Lately, I’ve actually been trying to eat a little healthier, so my kitchen has been seeing a lot more fresh and steamed veggies, fish and chicken breast.  Not too exciting.  And I’ve been craving local hawker fare for some reason.

Anyway, this was dinner last night.  We’ve been cooking dinner for my in-laws the past couple of weeks since my mother-in-law recently had surgery done on her right shoulder.  My father-in-law is a big fan of spaghetti.  So I made this seafood spaghetti yesterday with him in mind.

This is good stuff.  But make the prawn stock.
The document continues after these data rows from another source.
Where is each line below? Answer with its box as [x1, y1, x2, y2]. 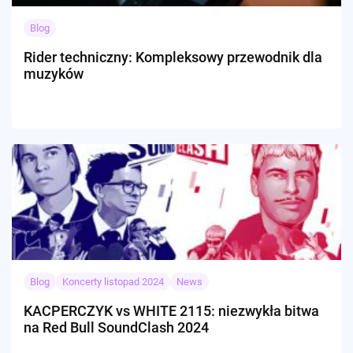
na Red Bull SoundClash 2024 [24, 318, 209, 336]
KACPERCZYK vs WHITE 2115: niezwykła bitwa [24, 302, 319, 319]
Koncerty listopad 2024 [62, 275, 164, 288]
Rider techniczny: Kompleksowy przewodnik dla [24, 48, 322, 65]
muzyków [24, 65, 84, 82]

You won’t regret it.  It makes all the difference.

Ingredients

500g spaghetti
25 medium-sized fresh prawns
Approximately 400g salmon fillet, skin removed and cubed
2 medium-sized squid, skin and ink removed, sliced into rings
2 whole garlic, chopped
Fresh Italian parsley, chopped roughly
Olive oil
5 chilli padi (bird’s eye chilli), seeds removed, sliced into thin rings
Salt and black pepper

Method

Poach prawns in water with shells on, till cooked.  Remove from water and shell them.  Set aside heads and shells.  Slit backs of prawns and de-vein. Set aside.

Return prawn heads and shells to the poaching water, bring to boil and simmer for about 30 minutes to make prawn stock.  Strain stock. Set aside.

Cook spaghetti in a big pot of water, with 2 tsp salt added, on high heat so it’s bubbling, until it’s almost cooked but not cooked through, and then drain.

In a skillet, heat enough olive oil to coat the entire surface of the pan at medium-high heat.  Pat salmon dry and toss in some salt to season.  Place salmon cubes into skillet to cook one side at a time till browned on the outside and cooked through. Do not overcook.  We want it done medium, not well-done. Remove from skillet with a slotted spoon.  Set aside.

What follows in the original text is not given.